Evan Golden lives in Coral Springs, Florida and came upon his entertainment career in a moment of serendipity. While accompanying his sister to an MTV audition, Evan was spotted by the show's producers and asked to audition for a special with Carmen Electra. Evan got that part and was asked to appear as a guest on other programs like "Trigger Happy TV", "The Mandy Moore Show" and "Wanna Come In?" on MTV.

Evan has also worked as a model appearing in national campaigns for Disney World, Aqua-Leisure, Full Armor, EPIC, Sacino's and has recently been named Universal Studios Orlando spokes model, where he led the Electricity, Twister, Grad Bash and CityWalk campaigns.

He has appeared as an actor in national television advertisements for Ovaltine, for the Walt Disney Wilderness Lodge, Bowman's Online Sports, Orange, E! and The Travel Channel.

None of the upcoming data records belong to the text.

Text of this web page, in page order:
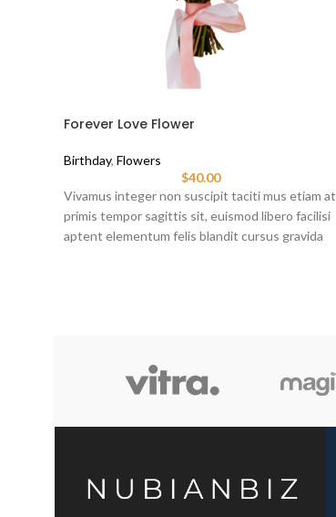
Forever Love Flower
Birthday, Flowers
$40.00
Vivamus integer non suscipit taciti mus etiam at
primis tempor sagittis sit, euismod libero facilisi
aptent elementum felis blandit cursus gravida
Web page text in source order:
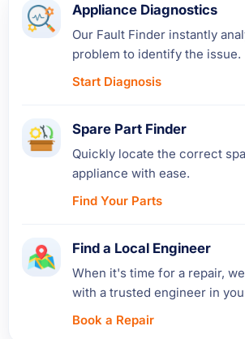
Appliance Diagnostics
Our Fault Finder instantly
problem to identify the issue.
Start Diagnosis
Spare Part Finder
Quickly locate the correct
appliance with ease.
Find Your Parts
Find a Local Engineer
When it's time for a repair,
with a trusted engineer in
Book a Repair
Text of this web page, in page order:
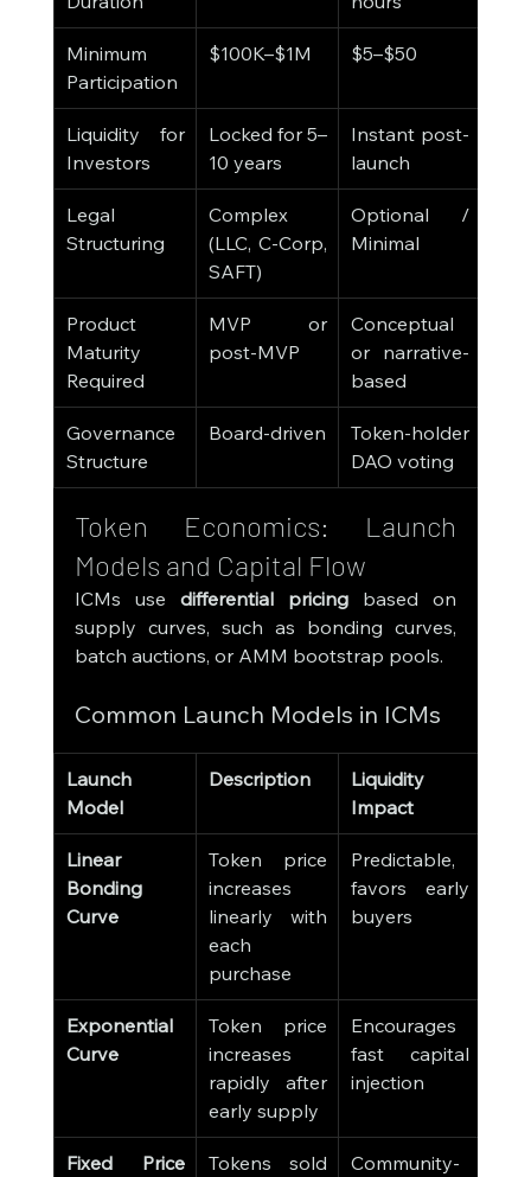
Minimum
Participation
$100K–$1M $5–$50
Liquidity for
Investors
Locked for 5–
10 years
Instant post-
launch
Legal
Structuring
Complex
(LLC, C-Corp,
SAFT)
Optional /
Minimal
Product
Maturity
Required
MVP or
post-MVP
Conceptual
or narrative-
based
Governance
Structure
Board-driven
Token-holder
DAO voting
Token Economics: Launch
Models and Capital Flow
ICMs use differential pricing based on
supply curves, such as bonding curves,
batch auctions, or AMM bootstrap pools.
Common Launch Models in ICMs
Launch
Model
Description
Liquidity
Impact
Linear
Bonding
Curve
Token price
increases
linearly with
each
purchase
Predictable,
favors early
buyers
Exponential
Curve
Token price
increases
rapidly after
early supply
Encourages
fast capital
injection
Fixed Price
Tokens sold
Community-
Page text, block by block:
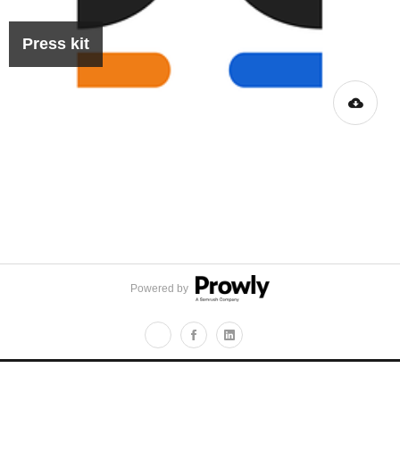
Press kit
Powered by
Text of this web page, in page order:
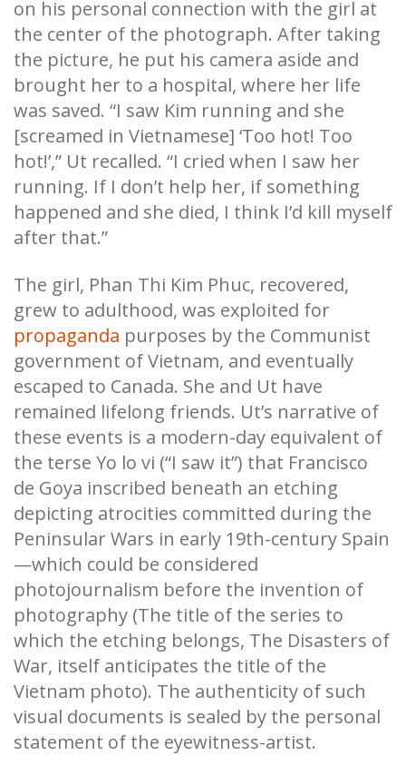
on his personal connection with the girl at
the center of the photograph. After taking
the picture, he put his camera aside and
brought her to a hospital, where her life
was saved. “I saw Kim running and she
[screamed in Vietnamese] ‘Too hot! Too
hot!’,” Ut recalled. “I cried when I saw her
running. If I don’t help her, if something
happened and she died, I think I’d kill myself
after that.”
The girl, Phan Thi Kim Phuc, recovered,
grew to adulthood, was exploited for
propaganda purposes by the Communist
government of Vietnam, and eventually
escaped to Canada. She and Ut have
remained lifelong friends. Ut’s narrative of
these events is a modern-day equivalent of
the terse Yo lo vi (“I saw it”) that Francisco
de Goya inscribed beneath an etching
depicting atrocities committed during the
Peninsular Wars in early 19th-century Spain
—which could be considered
photojournalism before the invention of
photography (The title of the series to
which the etching belongs, The Disasters of
War, itself anticipates the title of the
Vietnam photo). The authenticity of such
visual documents is sealed by the personal
statement of the eyewitness-artist.

His first jobs as an entertainment reporter were for Orlando Live and then as a pilot for VideoFame. The producers of VideoFame were so impressed with the show's pilot, they decided to increase the budget. Evan Golden is most recognized for his lead role in the highly publicized reality show titled, Ivana Young Man, hosted by Ivana Trump. Seen on the Oxygen Network and W Network in Canada.

He has also been the host for the first 2 episodes of Shut Up and Model, a reality TV series, which is syndicated throughout the world and produced by One Model Place. Golden also runs his own weekly podcast, Talk Golden to Me", on entertainment and pop culture topics. Launched on May 23, 2019, notable guests in the podcast have included Miss Florida USA Brittany Oldehoff, former NFL player Fred Taylor and Senator Joseph Abruzzo.